> Actually, now I remember (it was five years ago or about so - quite a while so...

drdaeman · on Aug 26, 2024

> Neither of these are k8s issues though. Where were you playing with `conntrack`? On the backplane?

Yes, on the host (GKE-provisioned VPS) where the application container ran.

While it's certain this is not in K8s itself, I'm not really sure where to draw the line. I mean, IIRC, K8s relies on kernel's networking code quite a lot (e.g. kube-proxy is all about that), so... I guess it's not precisely clear if it's in or out of scope.

But either way, they're still certainly GKE issues, because the whole thing was provisioned as GKE K8s cluster, where I think I wasn't really supposed to actually SSH to individual nodes and do something there.

> The issues you describe here are issues you created for the most part. They are not issues people run into in production with k8s, I can assure you of that.

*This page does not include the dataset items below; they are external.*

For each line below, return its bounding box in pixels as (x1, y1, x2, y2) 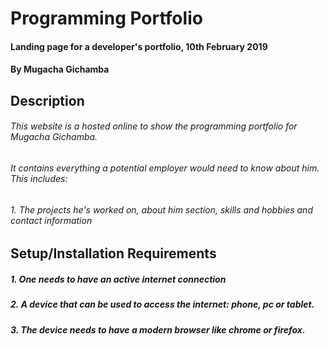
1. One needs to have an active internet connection (10, 273, 227, 285)
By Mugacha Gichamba (10, 63, 110, 76)
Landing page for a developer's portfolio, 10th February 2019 (10, 40, 268, 52)
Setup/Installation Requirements (10, 245, 217, 262)
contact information (10, 214, 93, 226)
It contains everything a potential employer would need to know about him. (10, 162, 320, 174)
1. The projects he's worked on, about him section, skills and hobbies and (10, 203, 313, 216)
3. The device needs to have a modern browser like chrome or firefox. (10, 323, 306, 336)
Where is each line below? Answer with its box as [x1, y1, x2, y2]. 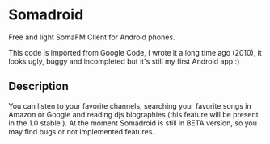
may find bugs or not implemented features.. [8, 126, 157, 136]
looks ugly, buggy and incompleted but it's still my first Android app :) [8, 56, 240, 66]
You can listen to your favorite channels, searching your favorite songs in [8, 101, 252, 110]
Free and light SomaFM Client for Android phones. [8, 32, 175, 42]
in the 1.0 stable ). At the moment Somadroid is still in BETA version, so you [8, 118, 257, 128]
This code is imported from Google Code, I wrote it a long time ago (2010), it [8, 47, 263, 57]
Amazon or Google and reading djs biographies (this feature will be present [8, 109, 259, 119]
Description [8, 80, 69, 93]
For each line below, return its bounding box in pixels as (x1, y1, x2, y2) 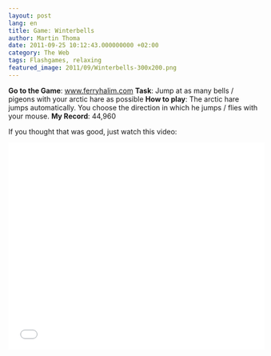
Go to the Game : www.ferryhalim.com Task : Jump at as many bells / (8, 86, 234, 95)
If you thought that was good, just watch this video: (8, 126, 177, 136)
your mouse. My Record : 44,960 (8, 111, 116, 121)
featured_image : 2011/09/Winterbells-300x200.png (8, 64, 177, 72)
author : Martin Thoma (8, 34, 81, 42)
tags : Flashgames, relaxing (8, 57, 102, 65)
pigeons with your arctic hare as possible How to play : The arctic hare (8, 94, 240, 104)
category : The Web (8, 49, 70, 57)
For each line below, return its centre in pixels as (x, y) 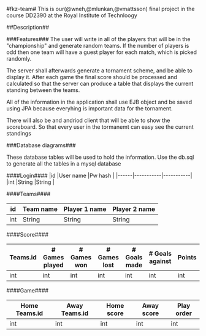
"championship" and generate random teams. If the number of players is (98, 46)
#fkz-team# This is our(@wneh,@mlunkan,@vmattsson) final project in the (101, 9)
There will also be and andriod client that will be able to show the (88, 120)
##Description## (28, 27)
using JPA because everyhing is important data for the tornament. (90, 109)
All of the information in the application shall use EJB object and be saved (99, 102)
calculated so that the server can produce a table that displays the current (100, 83)
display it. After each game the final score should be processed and (92, 77)
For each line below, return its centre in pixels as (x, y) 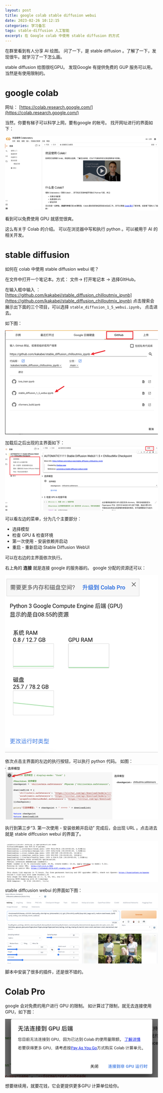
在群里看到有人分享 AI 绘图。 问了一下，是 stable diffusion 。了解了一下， (79, 51)
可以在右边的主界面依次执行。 (35, 557)
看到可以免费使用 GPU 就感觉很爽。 (41, 219)
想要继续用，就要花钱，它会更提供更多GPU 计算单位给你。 (63, 1086)
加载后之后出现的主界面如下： (35, 443)
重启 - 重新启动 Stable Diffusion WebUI (51, 547)
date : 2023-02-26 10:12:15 (32, 20)
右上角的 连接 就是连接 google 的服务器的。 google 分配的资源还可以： (76, 568)
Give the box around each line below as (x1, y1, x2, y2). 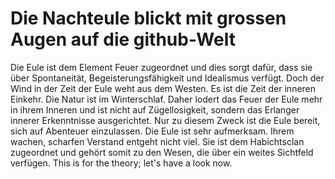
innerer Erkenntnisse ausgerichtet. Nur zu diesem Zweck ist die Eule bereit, (10, 114, 321, 126)
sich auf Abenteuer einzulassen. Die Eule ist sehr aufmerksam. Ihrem (10, 125, 295, 137)
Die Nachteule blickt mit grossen (10, 7, 287, 30)
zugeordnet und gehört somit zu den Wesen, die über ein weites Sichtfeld (10, 146, 314, 158)
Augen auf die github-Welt (10, 28, 236, 51)
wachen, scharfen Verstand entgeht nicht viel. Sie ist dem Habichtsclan (10, 135, 305, 147)
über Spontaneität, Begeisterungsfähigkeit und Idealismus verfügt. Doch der (10, 72, 325, 84)
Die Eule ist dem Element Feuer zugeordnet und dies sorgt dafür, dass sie (10, 61, 313, 73)
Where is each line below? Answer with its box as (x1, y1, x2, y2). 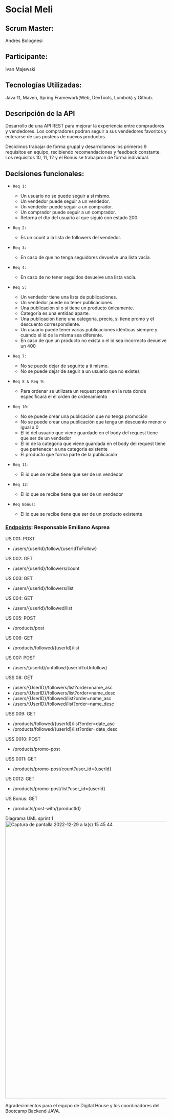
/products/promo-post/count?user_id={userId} (12, 766, 112, 772)
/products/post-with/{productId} (12, 805, 81, 811)
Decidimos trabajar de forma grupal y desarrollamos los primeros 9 (5, 143, 147, 150)
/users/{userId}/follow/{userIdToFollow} (12, 545, 97, 552)
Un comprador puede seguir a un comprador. (20, 209, 116, 216)
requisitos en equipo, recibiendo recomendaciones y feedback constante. (5, 149, 161, 155)
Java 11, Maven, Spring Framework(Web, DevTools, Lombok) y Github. (5, 94, 154, 100)
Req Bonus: (12, 502, 36, 508)
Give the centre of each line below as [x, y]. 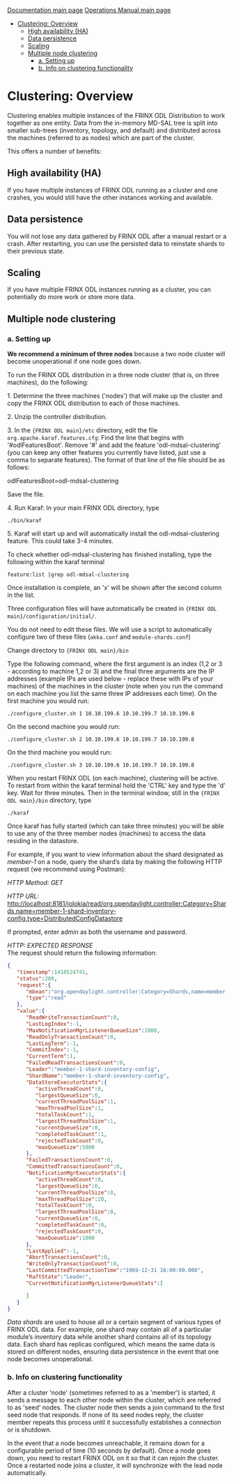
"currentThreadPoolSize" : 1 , [76, 1102]
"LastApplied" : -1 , [52, 1251]
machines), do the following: [48, 382]
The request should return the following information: [82, 953]
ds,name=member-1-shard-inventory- [62, 911]
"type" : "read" [46, 998]
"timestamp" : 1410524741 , [53, 972]
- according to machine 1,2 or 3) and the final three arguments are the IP [111, 672]
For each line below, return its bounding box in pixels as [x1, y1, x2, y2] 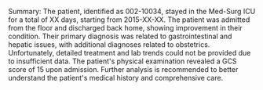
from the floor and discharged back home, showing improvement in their [8, 23, 243, 32]
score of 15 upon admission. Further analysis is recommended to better [8, 65, 239, 74]
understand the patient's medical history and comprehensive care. [8, 74, 224, 82]
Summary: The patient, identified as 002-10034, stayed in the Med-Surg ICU [8, 7, 256, 16]
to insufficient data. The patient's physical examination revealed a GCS [8, 56, 237, 66]
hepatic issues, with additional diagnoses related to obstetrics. [8, 40, 210, 49]
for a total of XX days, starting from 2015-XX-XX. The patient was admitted [8, 15, 250, 24]
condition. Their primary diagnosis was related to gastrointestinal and [8, 31, 232, 41]
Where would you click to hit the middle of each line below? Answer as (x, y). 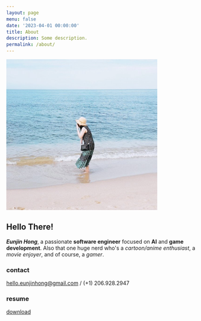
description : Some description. (47, 38)
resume (18, 299)
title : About (23, 32)
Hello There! (30, 227)
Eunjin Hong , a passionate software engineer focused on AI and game (95, 241)
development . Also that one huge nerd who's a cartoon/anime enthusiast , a (101, 248)
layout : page (23, 13)
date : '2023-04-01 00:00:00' (43, 25)
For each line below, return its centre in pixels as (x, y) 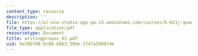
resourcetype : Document (35, 33)
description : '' (26, 17)
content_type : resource (35, 11)
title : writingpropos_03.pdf (42, 38)
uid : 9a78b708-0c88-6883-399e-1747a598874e (60, 44)
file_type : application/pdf (41, 28)
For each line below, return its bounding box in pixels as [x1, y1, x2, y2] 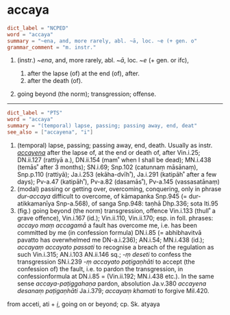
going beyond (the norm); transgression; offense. [16, 90, 156, 98]
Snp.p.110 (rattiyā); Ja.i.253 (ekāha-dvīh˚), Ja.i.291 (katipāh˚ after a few [16, 170, 217, 178]
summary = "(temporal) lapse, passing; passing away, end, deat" [7, 123, 197, 129]
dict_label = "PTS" [7, 110, 63, 116]
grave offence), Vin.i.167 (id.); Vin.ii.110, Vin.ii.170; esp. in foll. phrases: [16, 214, 214, 222]
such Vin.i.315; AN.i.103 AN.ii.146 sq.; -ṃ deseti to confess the [16, 250, 192, 258]
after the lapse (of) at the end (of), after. [27, 69, 140, 77]
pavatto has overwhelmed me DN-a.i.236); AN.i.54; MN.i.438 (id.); [16, 236, 205, 244]
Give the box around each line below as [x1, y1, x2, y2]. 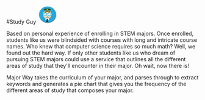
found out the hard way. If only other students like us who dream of [6, 49, 176, 56]
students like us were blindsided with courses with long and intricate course [6, 36, 198, 44]
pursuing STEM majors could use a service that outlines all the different [6, 56, 186, 63]
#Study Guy [6, 18, 37, 25]
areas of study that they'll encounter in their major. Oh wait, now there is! [6, 62, 190, 70]
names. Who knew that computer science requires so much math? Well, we [6, 43, 196, 50]
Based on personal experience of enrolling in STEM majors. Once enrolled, [6, 30, 194, 38]
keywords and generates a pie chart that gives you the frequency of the [6, 81, 187, 88]
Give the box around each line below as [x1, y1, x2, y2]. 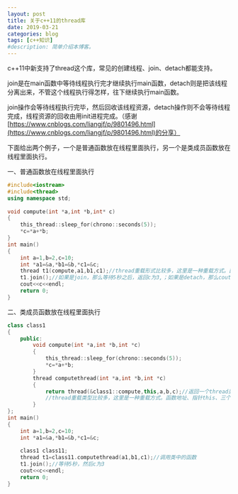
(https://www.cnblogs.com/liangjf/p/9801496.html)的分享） [7, 129, 181, 136]
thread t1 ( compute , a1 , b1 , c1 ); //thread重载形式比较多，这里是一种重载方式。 [20, 267, 229, 274]
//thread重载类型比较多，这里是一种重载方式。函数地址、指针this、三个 [45, 394, 232, 402]
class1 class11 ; [20, 447, 69, 455]
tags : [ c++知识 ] [7, 37, 53, 44]
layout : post [7, 10, 46, 18]
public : [20, 335, 42, 342]
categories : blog [7, 30, 59, 38]
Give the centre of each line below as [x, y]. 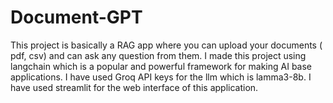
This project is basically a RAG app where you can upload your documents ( [166, 45]
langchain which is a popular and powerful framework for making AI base [161, 66]
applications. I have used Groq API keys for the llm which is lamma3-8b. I [161, 77]
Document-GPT [76, 17]
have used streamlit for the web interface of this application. [134, 87]
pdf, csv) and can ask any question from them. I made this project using [158, 55]
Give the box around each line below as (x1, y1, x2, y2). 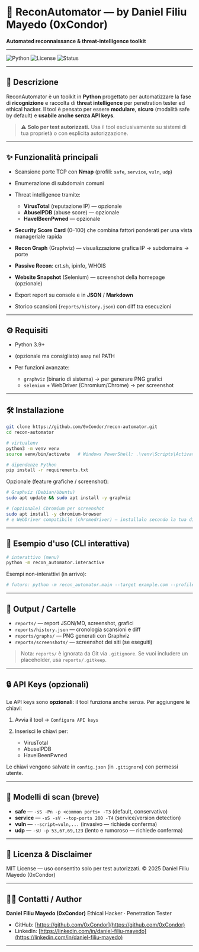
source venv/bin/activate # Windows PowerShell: (6, 451, 134, 457)
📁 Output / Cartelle (6, 604, 76, 614)
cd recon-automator (6, 429, 54, 436)
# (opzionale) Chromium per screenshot (6, 506, 105, 512)
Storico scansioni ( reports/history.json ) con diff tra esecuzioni (14, 303, 172, 310)
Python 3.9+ (14, 341, 46, 348)
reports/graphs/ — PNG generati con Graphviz (14, 632, 130, 639)
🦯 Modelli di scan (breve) (6, 792, 99, 802)
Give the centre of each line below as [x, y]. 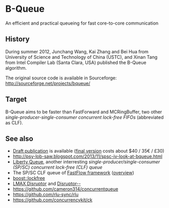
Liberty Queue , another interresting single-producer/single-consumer [86, 162]
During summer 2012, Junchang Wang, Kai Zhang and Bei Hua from [77, 51]
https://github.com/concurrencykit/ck [52, 200]
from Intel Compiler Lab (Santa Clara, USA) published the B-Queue [76, 63]
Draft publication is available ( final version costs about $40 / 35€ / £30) [88, 151]
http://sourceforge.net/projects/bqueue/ [48, 83]
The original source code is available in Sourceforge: [61, 78]
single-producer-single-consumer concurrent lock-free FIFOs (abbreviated [85, 117]
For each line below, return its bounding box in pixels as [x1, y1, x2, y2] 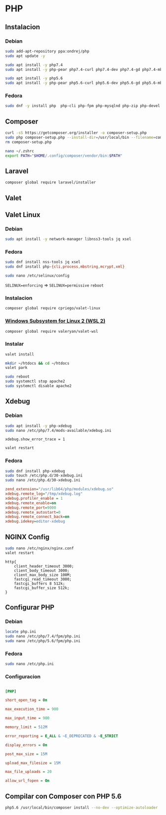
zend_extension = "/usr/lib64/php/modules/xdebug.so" [5, 487, 114, 492]
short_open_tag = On [5, 698, 48, 703]
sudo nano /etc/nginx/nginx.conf [5, 546, 74, 551]
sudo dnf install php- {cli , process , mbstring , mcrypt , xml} [5, 264, 125, 269]
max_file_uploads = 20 [5, 769, 52, 774]
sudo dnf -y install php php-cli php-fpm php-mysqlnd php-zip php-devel [5, 104, 161, 109]
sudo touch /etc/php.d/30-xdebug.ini [5, 473, 83, 478]
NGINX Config [5, 532, 50, 541]
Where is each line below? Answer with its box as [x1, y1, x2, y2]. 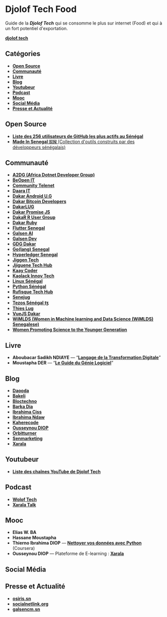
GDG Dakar [12, 241, 36, 247]
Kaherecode [12, 419, 39, 425]
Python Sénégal [12, 284, 46, 290]
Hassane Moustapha [12, 534, 56, 541]
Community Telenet [12, 183, 55, 189]
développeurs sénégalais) [12, 144, 66, 150]
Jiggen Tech [12, 257, 39, 263]
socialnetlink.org [12, 600, 49, 606]
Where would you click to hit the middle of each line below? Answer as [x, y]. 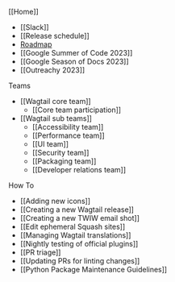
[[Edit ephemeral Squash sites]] [73, 226]
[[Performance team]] [68, 135]
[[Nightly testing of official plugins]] [79, 244]
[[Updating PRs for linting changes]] [80, 261]
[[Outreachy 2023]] [52, 70]
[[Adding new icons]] [55, 201]
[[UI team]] [50, 144]
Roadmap [36, 44]
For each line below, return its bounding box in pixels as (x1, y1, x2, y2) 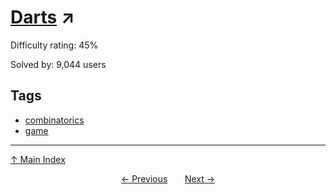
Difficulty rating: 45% (10, 39, 99, 51)
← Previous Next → (120, 172, 216, 185)
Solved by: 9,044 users (10, 58, 107, 70)
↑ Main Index (10, 153, 66, 165)
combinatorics (24, 114, 85, 126)
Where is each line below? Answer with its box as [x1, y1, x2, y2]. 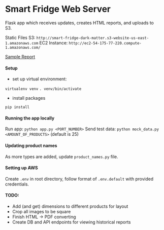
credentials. [5, 181, 29, 187]
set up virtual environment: [12, 76, 67, 82]
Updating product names [5, 142, 58, 149]
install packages [12, 95, 46, 101]
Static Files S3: [5, 35, 35, 40]
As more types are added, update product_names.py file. [5, 153, 118, 159]
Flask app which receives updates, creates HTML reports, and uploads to [5, 20, 154, 26]
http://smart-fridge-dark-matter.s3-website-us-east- [36, 36, 149, 40]
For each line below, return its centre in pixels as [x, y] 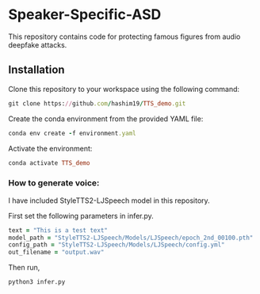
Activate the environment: [50, 148]
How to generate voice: [54, 183]
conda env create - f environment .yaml [72, 133]
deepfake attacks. [38, 44]
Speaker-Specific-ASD [85, 15]
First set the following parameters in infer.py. [81, 216]
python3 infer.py [37, 282]
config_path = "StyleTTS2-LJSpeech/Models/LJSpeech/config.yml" [117, 245]
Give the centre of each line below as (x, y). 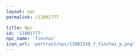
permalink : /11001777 (33, 17)
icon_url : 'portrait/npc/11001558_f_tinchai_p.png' (71, 44)
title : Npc (19, 28)
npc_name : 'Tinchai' (31, 39)
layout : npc (21, 11)
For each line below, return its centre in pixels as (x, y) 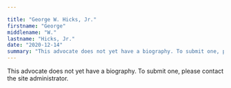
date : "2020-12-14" (35, 45)
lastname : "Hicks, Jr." (41, 38)
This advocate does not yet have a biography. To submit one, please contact (115, 71)
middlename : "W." (32, 32)
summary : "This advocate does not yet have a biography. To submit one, (113, 52)
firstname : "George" (37, 26)
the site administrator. (38, 78)
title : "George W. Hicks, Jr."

Entirely irrespective of K8s or anything else... people don't create weird issues for themselves in production? ;-) I honestly suspect making sub-optimal decisions and reaping their unintended consequences is one thing that makes us human :-) And I'm sure someone out there right now tries some weird stuff in production because they thought it would be a good idea. Maybe even with K8s (but not exactly likely - people hack on complex systems less than on simple systems).

By the way, if you say connectivity hiccups aren't a thing in production-grade K8s, I really wonder what kind of issues people run into?

> Most likely something with your cloud provider

I remember that node-to-node host communications had worked and database was responsive, but the container had connection timeouts, which is why I suspect it was something with K8s.

But, yes, of course, it's possible it wasn't exactly a K8s issue but something with the cloud itself - given that I don't know what was the problem back then, I can't really confirm or refute this.